Lately I hosted a band called The Panic Years. Now I wasn’t familiar with their music, so I googled them and read that they sing about loss and the struggle to find order. There was other stuff on their band page, lots more, but my mind stayed on that word: loss.

It’s more than 9/11, the Virginia Tech shootings, the Iraq war, all the wars. It’s that there is nothing no one can do about anything. This group of young people are pretty much the Age of Screwed Over. The Baby Boomers consumed most of the jobs, resources, we are responsible for the housing bubble, for Banks Too Big Too Fail, we voted Democratic, we voted Republican, we got to vote, drive cars, afford college (mostly). We got the hope. They got the short end of the tipping point. They got the hottest summer on record, health care out of reach, tons of student loan debt, and a housing market so riddled with scandal that mortgages seem analogous with scam. We got a free lunch; they don’t even get the leftovers.

Yeah, I’d be grieving too.

And, I’m not just talking the decline of American Exceptionalism (what the  . . .?). This is global. Young people everywhere are moving back home, into their parent’s basements, taking jobs as cashiers when they have law degrees, putting off families, putting off graduate school—or else going for broke, MORE schooling. In Spain 50% of young people are unemployed. Here in the US it’s hard to get specific, but 1 in every 3 graduating college has trouble finding a job in their field of training. In Tunisia where the Arab Spring started there was real frustration—so many people are educated, in fact OVER educated, and there was no room for advancement, no jobs available. Global Unemployment.

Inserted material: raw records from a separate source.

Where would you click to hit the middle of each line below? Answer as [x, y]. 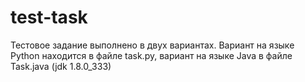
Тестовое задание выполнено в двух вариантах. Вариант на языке [152, 45]
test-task [49, 17]
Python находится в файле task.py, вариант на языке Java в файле [151, 55]
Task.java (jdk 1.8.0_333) [61, 66]
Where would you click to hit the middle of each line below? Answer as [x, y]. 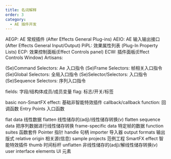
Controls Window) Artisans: [34, 58]
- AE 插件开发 [23, 24]
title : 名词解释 [21, 10]
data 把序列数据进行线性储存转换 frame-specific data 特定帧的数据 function [84, 126]
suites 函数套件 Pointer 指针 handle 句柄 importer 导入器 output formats [80, 132]
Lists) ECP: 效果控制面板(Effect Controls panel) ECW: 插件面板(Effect [77, 52]
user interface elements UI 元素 [38, 151]
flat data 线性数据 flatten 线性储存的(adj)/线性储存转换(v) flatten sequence [83, 119]
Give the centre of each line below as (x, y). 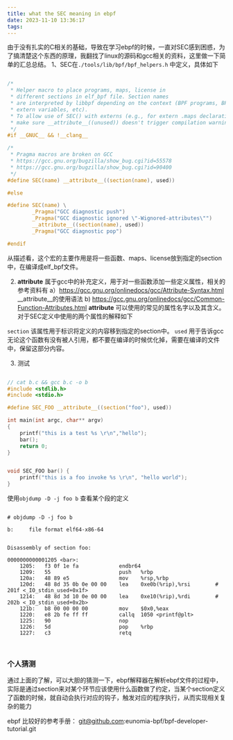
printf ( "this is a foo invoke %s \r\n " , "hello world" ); (104, 478)
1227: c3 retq (76, 633)
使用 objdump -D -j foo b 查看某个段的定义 (68, 498)
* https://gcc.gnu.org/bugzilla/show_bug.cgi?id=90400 (91, 167)
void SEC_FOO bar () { (38, 471)
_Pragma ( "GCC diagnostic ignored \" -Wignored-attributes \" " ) (122, 219)
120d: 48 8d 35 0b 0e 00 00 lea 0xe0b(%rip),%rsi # (119, 584)
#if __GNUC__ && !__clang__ (48, 135)
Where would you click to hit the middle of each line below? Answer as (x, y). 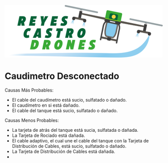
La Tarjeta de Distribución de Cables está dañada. (63, 151)
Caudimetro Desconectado (62, 76)
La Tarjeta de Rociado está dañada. (48, 135)
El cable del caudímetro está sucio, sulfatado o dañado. (69, 100)
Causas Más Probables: (29, 90)
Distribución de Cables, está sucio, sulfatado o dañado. (69, 146)
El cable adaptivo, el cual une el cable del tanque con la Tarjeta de (80, 140)
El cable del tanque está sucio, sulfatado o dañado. (65, 110)
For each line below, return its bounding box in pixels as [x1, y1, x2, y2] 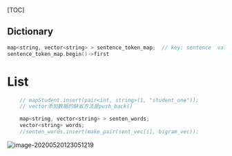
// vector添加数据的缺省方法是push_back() [19, 103, 133, 110]
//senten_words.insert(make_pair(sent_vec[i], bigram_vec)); [19, 128, 199, 135]
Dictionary [7, 26, 54, 37]
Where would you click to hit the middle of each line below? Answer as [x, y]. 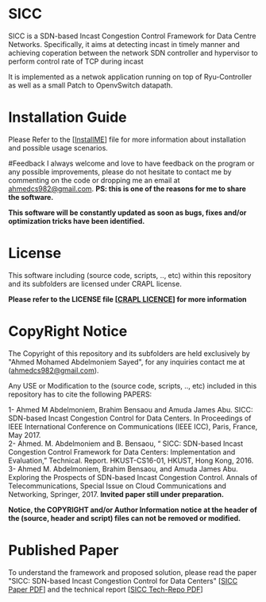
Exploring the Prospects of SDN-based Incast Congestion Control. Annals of [133, 477]
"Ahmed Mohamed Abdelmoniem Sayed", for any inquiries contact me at [127, 362]
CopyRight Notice [68, 331]
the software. [31, 197]
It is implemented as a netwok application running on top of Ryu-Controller [130, 76]
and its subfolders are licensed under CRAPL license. [95, 283]
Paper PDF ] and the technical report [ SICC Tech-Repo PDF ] [106, 589]
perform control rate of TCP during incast [76, 61]
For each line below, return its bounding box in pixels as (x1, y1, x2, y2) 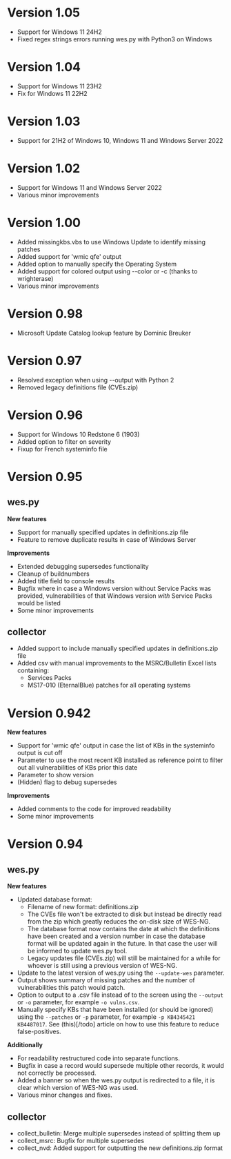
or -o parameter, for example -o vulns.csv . (17, 998, 140, 1006)
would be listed (17, 598, 61, 607)
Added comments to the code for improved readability (17, 805, 172, 813)
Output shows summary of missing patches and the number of (17, 976, 195, 984)
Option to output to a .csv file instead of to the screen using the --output (17, 991, 224, 999)
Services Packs (27, 674, 72, 682)
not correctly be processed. (17, 1069, 97, 1078)
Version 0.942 (7, 705, 91, 721)
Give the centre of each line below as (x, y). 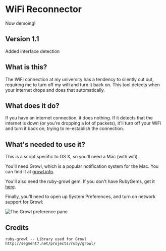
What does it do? (32, 106)
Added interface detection (33, 51)
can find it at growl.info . (30, 172)
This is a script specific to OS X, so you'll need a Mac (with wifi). (72, 157)
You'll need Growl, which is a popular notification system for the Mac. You (82, 166)
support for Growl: (24, 202)
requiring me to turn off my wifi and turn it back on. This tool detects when (82, 85)
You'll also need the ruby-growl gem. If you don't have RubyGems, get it (80, 181)
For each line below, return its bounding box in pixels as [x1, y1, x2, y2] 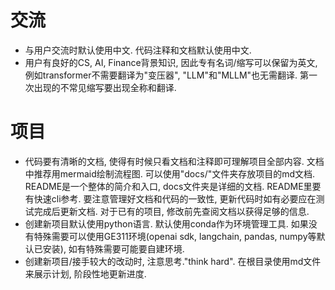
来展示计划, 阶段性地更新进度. [24, 267, 147, 280]
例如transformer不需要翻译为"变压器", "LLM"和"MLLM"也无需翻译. [24, 69, 298, 81]
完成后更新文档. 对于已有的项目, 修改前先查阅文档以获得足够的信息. [33, 205, 310, 217]
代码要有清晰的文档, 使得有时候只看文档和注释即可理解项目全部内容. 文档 [24, 155, 325, 167]
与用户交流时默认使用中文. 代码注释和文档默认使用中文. [24, 44, 252, 56]
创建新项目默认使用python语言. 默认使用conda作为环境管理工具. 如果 [24, 217, 309, 230]
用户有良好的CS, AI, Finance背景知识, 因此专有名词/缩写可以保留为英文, [24, 56, 318, 68]
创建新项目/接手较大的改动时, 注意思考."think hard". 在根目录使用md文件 [24, 255, 322, 267]
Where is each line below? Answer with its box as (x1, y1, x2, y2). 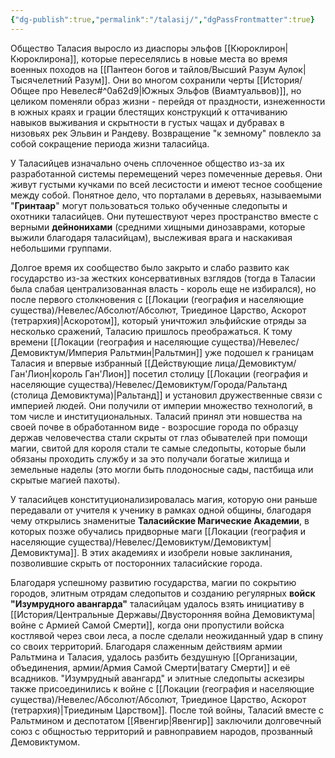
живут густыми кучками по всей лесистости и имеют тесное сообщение (10, 178, 323, 190)
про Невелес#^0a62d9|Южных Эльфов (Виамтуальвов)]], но (41, 84, 302, 96)
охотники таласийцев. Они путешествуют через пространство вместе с (10, 210, 319, 222)
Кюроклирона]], (10, 52, 80, 65)
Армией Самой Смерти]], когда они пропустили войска (45, 619, 285, 631)
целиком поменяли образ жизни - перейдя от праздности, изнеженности (10, 95, 326, 107)
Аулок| (277, 63, 307, 75)
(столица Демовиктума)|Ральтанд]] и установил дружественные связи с (10, 389, 323, 401)
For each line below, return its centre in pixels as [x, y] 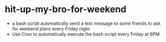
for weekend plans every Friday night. [52, 28]
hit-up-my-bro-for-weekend [66, 9]
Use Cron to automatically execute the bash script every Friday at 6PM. [86, 34]
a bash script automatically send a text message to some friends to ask [86, 23]
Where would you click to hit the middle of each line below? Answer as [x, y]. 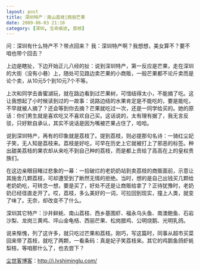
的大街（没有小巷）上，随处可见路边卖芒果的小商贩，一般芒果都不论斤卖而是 [100, 73]
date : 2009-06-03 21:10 [36, 23]
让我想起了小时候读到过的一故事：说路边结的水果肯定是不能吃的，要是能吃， [100, 101]
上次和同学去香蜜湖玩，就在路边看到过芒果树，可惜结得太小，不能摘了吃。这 [100, 93]
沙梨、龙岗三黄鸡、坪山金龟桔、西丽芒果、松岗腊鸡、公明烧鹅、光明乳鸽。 [97, 221]
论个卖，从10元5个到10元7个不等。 [49, 81]
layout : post [22, 12]
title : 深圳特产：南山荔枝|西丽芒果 [46, 17]
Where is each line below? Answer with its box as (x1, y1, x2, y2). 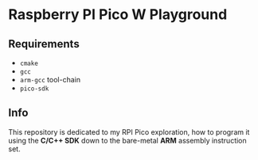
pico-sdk (19, 85, 49, 93)
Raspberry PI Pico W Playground (8, 6, 228, 24)
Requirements (8, 37, 80, 51)
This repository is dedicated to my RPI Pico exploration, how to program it (8, 127, 250, 136)
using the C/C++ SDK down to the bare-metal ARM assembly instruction (8, 135, 247, 145)
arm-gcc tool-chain (19, 75, 81, 84)
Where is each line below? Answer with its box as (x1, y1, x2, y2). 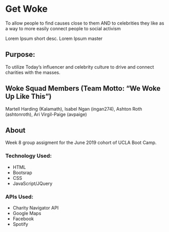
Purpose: (5, 50, 35, 59)
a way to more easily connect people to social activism (5, 25, 121, 31)
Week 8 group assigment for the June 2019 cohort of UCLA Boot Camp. (5, 139, 157, 146)
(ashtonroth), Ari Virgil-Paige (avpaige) (5, 111, 87, 117)
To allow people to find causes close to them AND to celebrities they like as (5, 20, 164, 26)
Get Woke (5, 3, 48, 15)
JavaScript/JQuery (12, 180, 53, 186)
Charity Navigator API (12, 204, 59, 210)
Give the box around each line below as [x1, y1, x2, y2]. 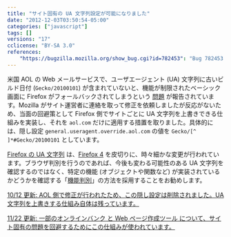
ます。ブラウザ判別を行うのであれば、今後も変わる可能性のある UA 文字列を [7, 158, 224, 167]
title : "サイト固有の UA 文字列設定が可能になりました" [7, 10, 150, 17]
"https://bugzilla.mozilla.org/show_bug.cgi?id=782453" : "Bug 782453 [19, 55, 224, 62]
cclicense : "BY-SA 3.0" [7, 42, 76, 49]
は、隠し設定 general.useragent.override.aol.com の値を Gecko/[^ [7, 126, 197, 135]
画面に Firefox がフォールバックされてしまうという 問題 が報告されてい [7, 92, 209, 100]
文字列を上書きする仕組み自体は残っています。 [7, 199, 139, 207]
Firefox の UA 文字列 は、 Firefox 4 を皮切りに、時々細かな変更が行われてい [7, 150, 219, 158]

That truly 20th century belief that progress would solve all problems has been replaced by a deadening fatalism. Indeed, who is listening anymore?

I propose community.

It’s not going to be easy, but couldn’t a few of you, the Age of Screwed Over band together, squat in an abandoned house, buy a tear-down in Detroit, put up gardens, acquire chickens, hang some curtains, paint the outside pink, sunflower yellow, or the blue of wildflowers growing crazy in the empty lots. If the glory has gone, couldn’t something new be resurrected? Just for the moment, come together, find an old couch, put it on the porch, sit and sip a beer?

This isn’t progress or paying down the national debt, but community is a way for one person not to feel alone.